Source records
● ● ●

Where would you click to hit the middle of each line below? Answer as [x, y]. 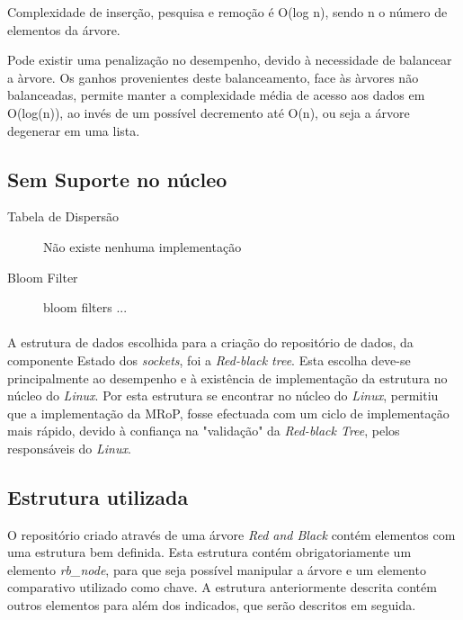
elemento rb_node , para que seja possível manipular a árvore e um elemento [217, 569]
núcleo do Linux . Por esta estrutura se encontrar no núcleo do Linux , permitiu [223, 395]
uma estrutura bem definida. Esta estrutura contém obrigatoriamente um [209, 552]
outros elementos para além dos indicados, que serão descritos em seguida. [212, 605]
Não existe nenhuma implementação [142, 246]
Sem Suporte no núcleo [117, 179]
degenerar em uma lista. [74, 130]
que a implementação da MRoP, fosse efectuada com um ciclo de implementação [228, 413]

● ● ●

Whenever a line above holds the word "núcleo", include it in your count, and report nothing but that count.

2